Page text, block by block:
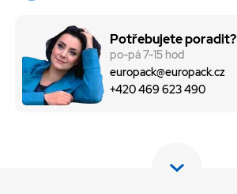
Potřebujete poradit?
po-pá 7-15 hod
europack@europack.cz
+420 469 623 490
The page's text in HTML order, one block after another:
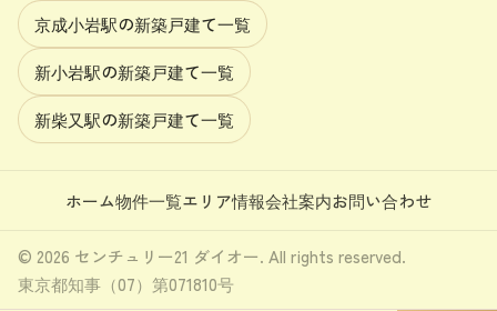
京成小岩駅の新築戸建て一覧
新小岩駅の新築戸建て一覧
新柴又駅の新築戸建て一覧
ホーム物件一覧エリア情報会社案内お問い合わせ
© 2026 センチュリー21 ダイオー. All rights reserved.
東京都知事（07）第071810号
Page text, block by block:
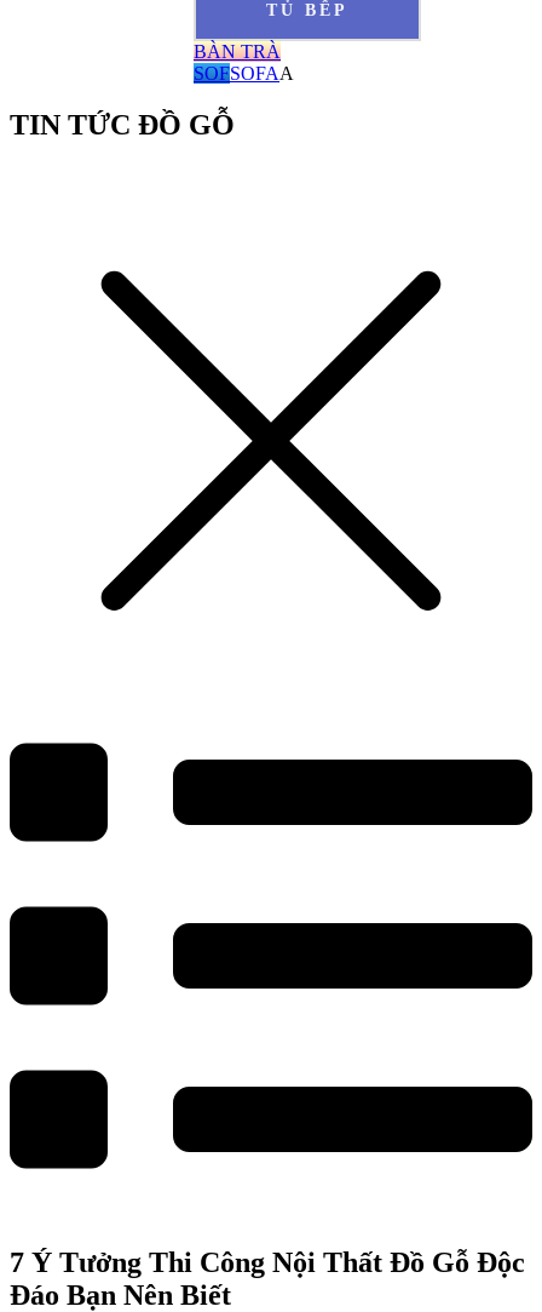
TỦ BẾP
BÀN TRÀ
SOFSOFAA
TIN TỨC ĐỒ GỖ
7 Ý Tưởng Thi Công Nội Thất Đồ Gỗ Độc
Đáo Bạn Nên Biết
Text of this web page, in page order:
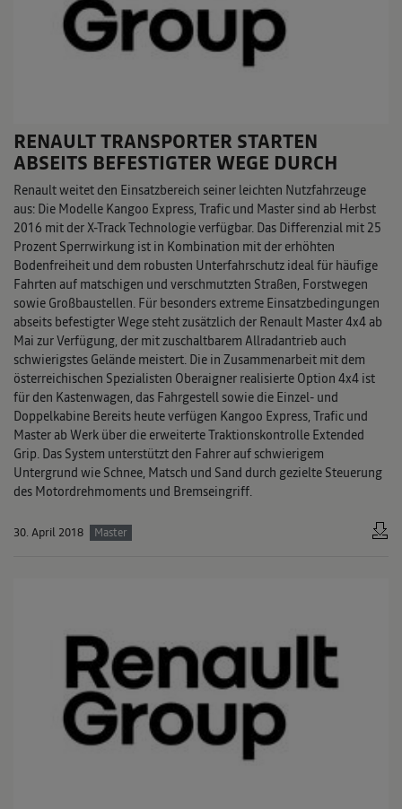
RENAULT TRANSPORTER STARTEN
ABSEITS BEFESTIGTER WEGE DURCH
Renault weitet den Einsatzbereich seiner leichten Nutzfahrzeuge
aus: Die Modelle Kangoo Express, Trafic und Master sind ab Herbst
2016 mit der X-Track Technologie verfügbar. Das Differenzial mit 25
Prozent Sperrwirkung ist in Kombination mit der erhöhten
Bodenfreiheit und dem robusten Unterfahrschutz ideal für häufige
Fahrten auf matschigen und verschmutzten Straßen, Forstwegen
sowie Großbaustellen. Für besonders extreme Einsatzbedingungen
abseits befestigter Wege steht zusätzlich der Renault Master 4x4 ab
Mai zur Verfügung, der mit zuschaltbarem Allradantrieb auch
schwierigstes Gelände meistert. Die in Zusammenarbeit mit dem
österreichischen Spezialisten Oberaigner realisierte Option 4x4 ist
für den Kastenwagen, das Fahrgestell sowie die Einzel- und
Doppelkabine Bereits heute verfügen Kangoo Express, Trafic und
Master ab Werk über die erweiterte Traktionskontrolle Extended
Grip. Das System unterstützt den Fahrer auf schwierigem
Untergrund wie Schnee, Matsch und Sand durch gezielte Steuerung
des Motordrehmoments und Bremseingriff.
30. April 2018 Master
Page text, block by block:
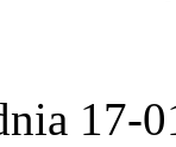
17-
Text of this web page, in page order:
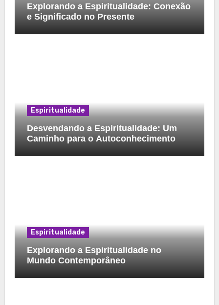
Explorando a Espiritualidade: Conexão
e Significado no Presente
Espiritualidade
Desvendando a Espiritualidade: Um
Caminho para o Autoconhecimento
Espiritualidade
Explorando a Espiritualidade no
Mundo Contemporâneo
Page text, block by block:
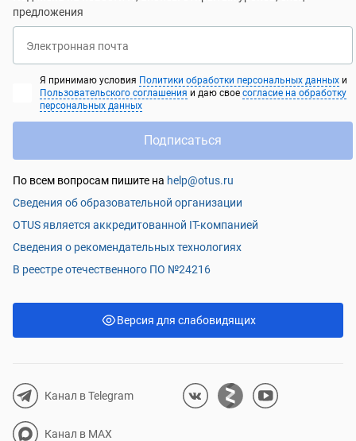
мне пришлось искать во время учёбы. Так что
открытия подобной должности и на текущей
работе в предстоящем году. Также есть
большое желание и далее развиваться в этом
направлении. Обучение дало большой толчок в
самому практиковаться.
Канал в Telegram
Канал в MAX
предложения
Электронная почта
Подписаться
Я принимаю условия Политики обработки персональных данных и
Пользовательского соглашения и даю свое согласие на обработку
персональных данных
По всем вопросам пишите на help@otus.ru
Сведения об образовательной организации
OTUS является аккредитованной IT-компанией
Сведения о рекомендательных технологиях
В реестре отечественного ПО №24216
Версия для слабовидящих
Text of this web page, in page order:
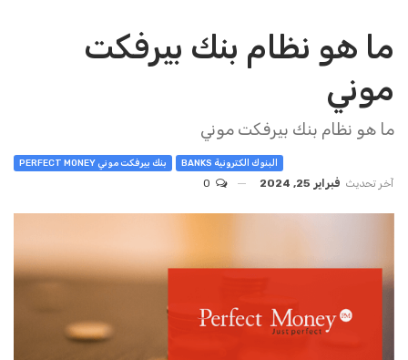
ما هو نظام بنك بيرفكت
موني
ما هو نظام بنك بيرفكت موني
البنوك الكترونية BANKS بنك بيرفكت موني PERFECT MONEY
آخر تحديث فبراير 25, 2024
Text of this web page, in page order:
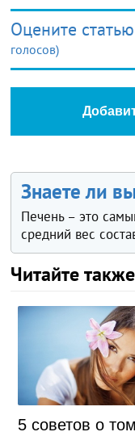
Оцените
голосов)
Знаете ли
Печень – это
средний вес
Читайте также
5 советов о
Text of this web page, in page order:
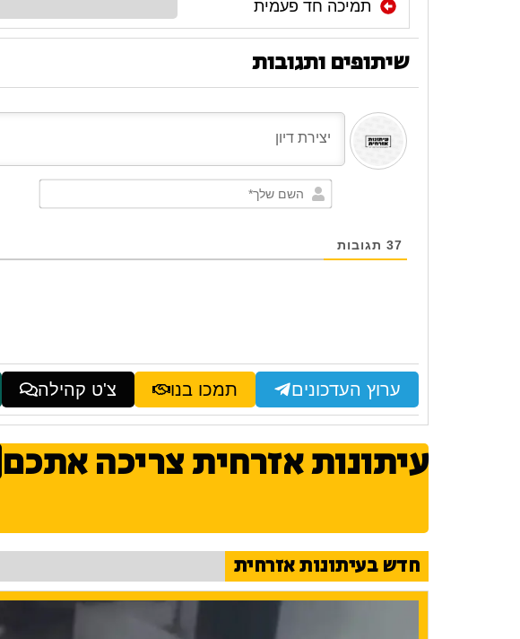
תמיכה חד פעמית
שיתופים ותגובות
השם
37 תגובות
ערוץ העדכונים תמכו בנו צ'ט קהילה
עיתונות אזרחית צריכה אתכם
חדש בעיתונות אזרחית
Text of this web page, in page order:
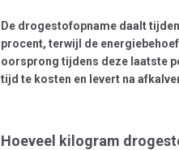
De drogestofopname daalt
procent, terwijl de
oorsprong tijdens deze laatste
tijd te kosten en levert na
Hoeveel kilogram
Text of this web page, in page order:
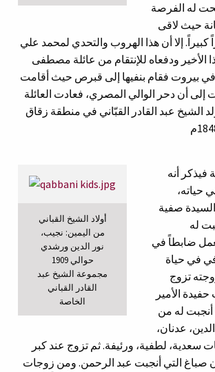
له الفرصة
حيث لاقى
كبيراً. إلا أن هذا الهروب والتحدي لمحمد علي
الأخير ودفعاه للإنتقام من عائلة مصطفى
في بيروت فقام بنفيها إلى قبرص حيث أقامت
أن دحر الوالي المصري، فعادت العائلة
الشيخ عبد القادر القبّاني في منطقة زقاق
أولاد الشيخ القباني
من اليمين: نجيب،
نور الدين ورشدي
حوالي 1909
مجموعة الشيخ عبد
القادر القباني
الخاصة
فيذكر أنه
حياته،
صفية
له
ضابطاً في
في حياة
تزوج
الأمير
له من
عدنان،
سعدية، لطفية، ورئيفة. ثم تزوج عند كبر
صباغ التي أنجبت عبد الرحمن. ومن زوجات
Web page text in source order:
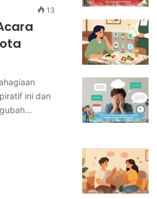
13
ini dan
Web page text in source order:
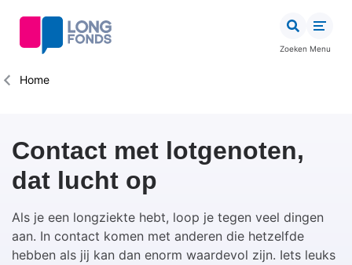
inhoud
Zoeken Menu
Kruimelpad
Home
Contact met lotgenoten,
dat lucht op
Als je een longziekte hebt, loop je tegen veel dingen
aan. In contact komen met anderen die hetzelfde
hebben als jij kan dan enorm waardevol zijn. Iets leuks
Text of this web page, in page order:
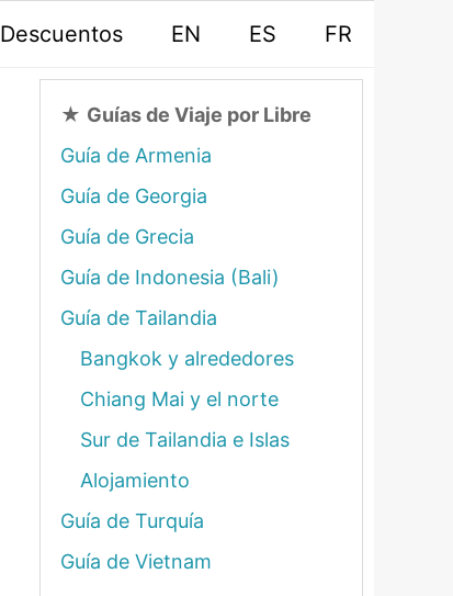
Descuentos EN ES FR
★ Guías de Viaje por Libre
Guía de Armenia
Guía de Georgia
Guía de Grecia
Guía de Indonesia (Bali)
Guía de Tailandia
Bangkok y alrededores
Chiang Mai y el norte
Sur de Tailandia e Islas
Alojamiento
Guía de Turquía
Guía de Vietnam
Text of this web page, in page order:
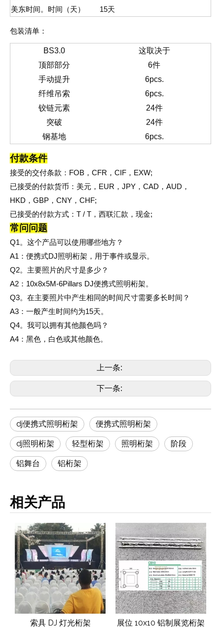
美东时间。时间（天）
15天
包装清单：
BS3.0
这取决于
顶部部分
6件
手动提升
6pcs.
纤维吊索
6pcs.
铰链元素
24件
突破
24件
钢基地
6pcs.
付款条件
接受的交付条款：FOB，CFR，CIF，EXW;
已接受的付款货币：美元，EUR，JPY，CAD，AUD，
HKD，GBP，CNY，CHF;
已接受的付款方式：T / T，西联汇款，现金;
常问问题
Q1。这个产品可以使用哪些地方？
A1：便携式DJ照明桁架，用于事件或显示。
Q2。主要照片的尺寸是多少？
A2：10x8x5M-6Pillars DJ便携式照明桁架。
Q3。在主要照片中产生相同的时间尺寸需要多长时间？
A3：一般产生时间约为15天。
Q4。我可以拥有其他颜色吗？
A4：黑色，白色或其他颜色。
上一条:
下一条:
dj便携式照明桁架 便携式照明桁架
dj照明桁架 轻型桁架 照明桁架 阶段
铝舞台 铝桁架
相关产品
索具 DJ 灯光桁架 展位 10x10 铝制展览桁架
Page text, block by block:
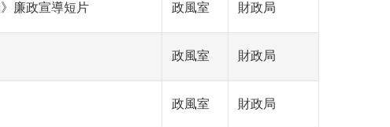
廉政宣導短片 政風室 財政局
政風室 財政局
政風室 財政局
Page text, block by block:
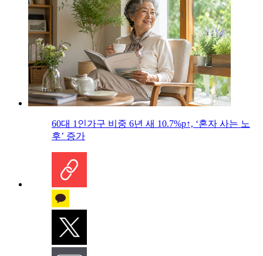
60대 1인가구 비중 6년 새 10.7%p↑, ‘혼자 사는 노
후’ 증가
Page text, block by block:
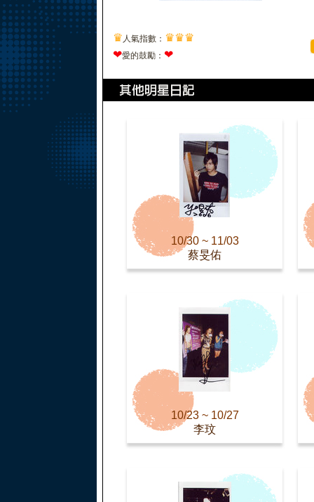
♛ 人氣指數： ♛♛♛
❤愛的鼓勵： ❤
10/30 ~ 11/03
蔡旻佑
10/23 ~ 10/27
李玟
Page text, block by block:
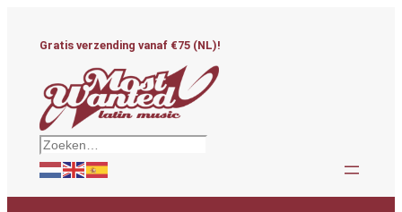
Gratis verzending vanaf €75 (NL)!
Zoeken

=== Exercise ===
Go through the entries and copy every line with "данных".

=== Your solution ===
Я принимаю условия Политики обработки персональных данных и
персональных данных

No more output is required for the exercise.